その州がリベラルかコンサーバティブかと関係がなく、全国で参加要件は同じです。いまの結婚も、かつての結婚も禁じられていて、州によっては子供がいたり妊娠経験があることも失格の正当化となります。それはミス・アメリカが「純潔性」を重要視している証拠です。ジェシカ・ヴァレンティは『Cult of Virginity』でその問題について論じています。ヴァレンティはその論文に「What virginity is, what it was, and how it’s being used to punish women and roll back their rights is at the core of the purity myth」と書いています(11。つまり、私たちの社会では、女性の処女性が本人の道徳と関連づけられるのです。

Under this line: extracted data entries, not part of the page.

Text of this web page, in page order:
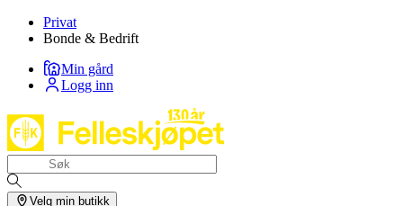
Privat
Bonde & Bedrift
Min gård
Logg inn
Velg min butikk
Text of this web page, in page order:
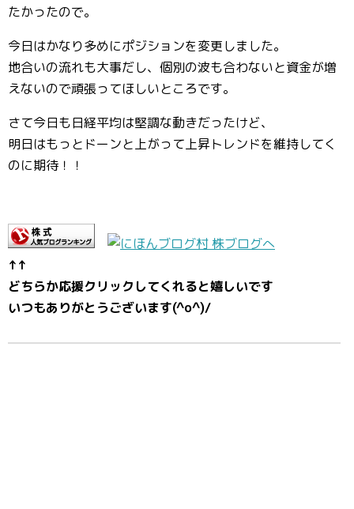
たかったので。
今日はかなり多めにポジションを変更しました。
地合いの流れも大事だし、個別の波も合わないと資金が増
えないので頑張ってほしいところです。
さて今日も日経平均は堅調な動きだったけど、
明日はもっとドーンと上がって上昇トレンドを維持してく
のに期待！！
↑↑
どちらか応援クリックしてくれると嬉しいです
いつもありがとうございます(^o^)/

しかし、人間の価値は、性的行動によって判断されるべきではありません。「Idolizing virginity as a stand-in for women’s morality means that nothing else matters—not what we accomplish, not what we think, not what we care about and work for. Just if/how/whom we have sex with. That’s all」(12。1つの大きな問題は、見せかけと実態がかけ離れていることです。ミス・アメリカはいろいろな才能によって競われる美人コンテストのように見えるにもかかわらず、未婚であって、「純潔」であることが必須の要件なのです。

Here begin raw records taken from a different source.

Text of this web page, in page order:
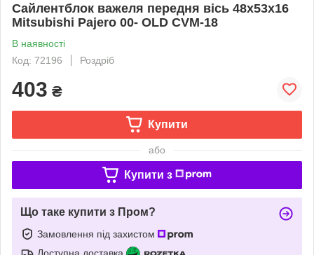
Сайлентблок важеля передня вісь 48х53х16
Mitsubishi Pajero 00- OLD CVM-18
В наявності
Код: 72196
Роздріб
403 ₴
Купити
або
Купити з
Що таке купити з Пром?
Замовлення під захистом
Доступна доставка
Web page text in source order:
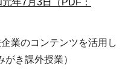
年7月3日（PDF：
企業のコンテンツを活用し
き課外授業）
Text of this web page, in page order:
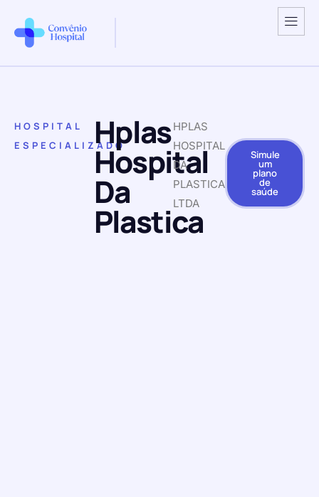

もう一つの問題は、ミス・アメリカはもっと大きい、体系的で抑圧的な文化の一部であることです。その考え方は「virginity movement」と呼ばれています。この「movement」の危険なところは「it’s a targeted and well-funded backlash that is rolling back women’s rights using revamped and modernized definitions of purity, and sexuality」という点です(13。女性は過去数十年に非常に多くの進歩を果たし、女性を抑圧する法的な差別は除去されましたが、新たな支配の方法が出現しました。男性はめったに自分の性的行動によって判断されることはありません。性的なふるまいによる判断は女性に適用されます。男女によって、道徳的な規準が異なるのです。男性なら問題なしにできることも、女性が行うと不道徳な行為になります。それを当然だと考えると、本当の社会の問題を隠すことになります。女性のみがセクシュアリティによって定義されているのは問題です(14。
ミス・アメリカで優勝した女性は、コンテストの主催者の表現によると、女性のロール・モデルになるそうです。しかし、結婚もしていなくて、お母さんでもない女性だけが参加できるコンテストの優勝者が、一般の女性にどんなメッセージを送ることができるでしょうか。女性の多様な業績や人柄を無視することになります。ミス・アメリカがロール・モデルなら、女性に道徳を強要し、性的な対象であることを求める社会を永続させることになります。男性にはそのようなことは求められません。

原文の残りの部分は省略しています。